MatthewG;1208919 said:


> Would anyone comment on leaving salt in a v box between storms. I don't have a v box so I'm curious if this is OK or would it harden or rust faster. Obviously I would tarp it, but the truck would probably be outside.
> 
> Just thinking ahead to next year, load 2 scoops in the box, spread only one scoop per storm, you get my drift


I would NOT recommend leaving any salt in a V box, or as previous person indicated----you would be chipping it out. Anyone that has and uses an insert spreader, and leaves it parked outside, will tell you that he has been burned from it freezing up. Even if you had used your spreader, and had salt stick to the inverted V or corners, you should remove that also before the next use, as it will break loose the next time you are loaded, and then will clog up the entrance to the chute. Then you have trouble! Maintence is the key on an insert spreader. Keep the hopper clear of any residue, adjust the chain and belt after each use, and spray the linkage and carb springs after each use with oil. I also sand blast my spark plug after about 5 uses, as I used to buy new ones, but one really only neads to clean them.


----------



## paponte (Oct 28, 2003)

All of our trucks empty out after each storm. Had one the other day that went down and couldn't empty out. Fixed it the following day, and had to grab the pick axe and bar to get the stuff out.


----------



## bigal426 (Jan 16, 2011)

What also works is the local quarter car wash. One can loosen the salt up from the sides and chute and inverted V for about$4.00 in quarters, then turn on the spreader and run it out on the road or car wash, as they appreciate the free salt.


----------



## BSDeality (Dec 5, 2005)

ford6.9;1208921 said:


> Bad idea unless you like chipping out frozen salt. Even with magic salt you can have it freeze up.

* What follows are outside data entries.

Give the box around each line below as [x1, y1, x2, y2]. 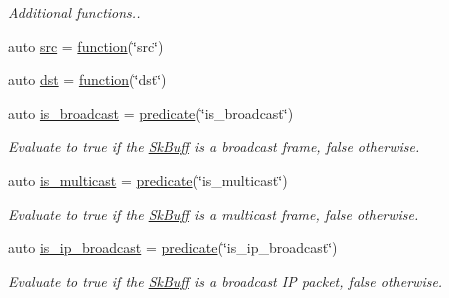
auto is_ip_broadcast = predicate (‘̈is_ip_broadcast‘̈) [8, 237, 338, 258]
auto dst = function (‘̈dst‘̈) [8, 69, 167, 90]
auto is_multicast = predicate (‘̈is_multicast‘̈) [8, 169, 288, 190]
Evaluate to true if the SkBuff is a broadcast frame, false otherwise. [8, 136, 420, 157]
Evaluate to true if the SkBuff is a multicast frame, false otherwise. [8, 203, 419, 224]
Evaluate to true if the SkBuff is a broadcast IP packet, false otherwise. [8, 270, 443, 291]
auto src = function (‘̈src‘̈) [8, 35, 164, 56]
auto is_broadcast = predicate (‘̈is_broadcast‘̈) [8, 102, 294, 123]

i disagree completely with the comment about magic salt.

We leave magic salt in our vboxes all winter long. we've only had one load freeze up on us in 3 years. and I called our supplier to complain about it and (unofficially) he said they had an issue with a batch. Our sanders are custom tarped with heavy tractor trailer style tarps, they do not leak or let water in at all. Well worth the ~$200 it cost to have custom made. We still wash around them after each storm, but we leave them loaded or partially loaded from december til march


----------



## Burkartsplow (Nov 1, 2007)

I use clearlane in my dump insert and it does not freeze up one bit if I leave a load in there for a week one time. But I have lleft salt in there for a day and started to freeze up bad. Plus this was dry salt and covered up the whole time insert. The insert is aluminum also. I know not a v box but salt will freeze quickly.


----------



## MatthewG (Jun 16, 2009)

I guess I'll scrap this plan. Time to look into a sea container for salt storage


----------



## bristolturf (Dec 20, 2008)

if you can park it inside you will defenitally be fine. Trust me, the trucks we run are fully loaded after each event and parked inside a heated garage. We had a period of no snow for 2 or 3 weeks. No problems what so ever the next strom.


----------



## pvtben121 (Aug 22, 2010)

just had to shovel two vboxs out cause the genius drivers left them in all weekend and it was below freezing all weekend not fun


----------



## elite1msmith (Sep 10, 2007)

Hahahahahah.....go for it! It should only take once or twice of learning the hard way before you never do that again. Heated shop is ok provided it's dry, wet stuff will compact on it self if it sits for awhile


----------



## cretebaby (Aug 23, 2008)

It will work above about 15 degrees.


----------



## Deershack (Feb 19, 2009)

I've had various amounts of straight salt in my dump for over a month. I have it tarped and leave the box partially raised and it does not freeze. The only problem I've had is the trough on the UTG spreader that is exposed to the snow. That is usually easily broken up with a hammer and the auger grinds up the pieces. I have plumped an air fitting into my air brake tank and have a 4' air powered floor scraper with a 4" blade just in case the salt in the box does get solid. It's a lot easier on my back then swinging a sledge.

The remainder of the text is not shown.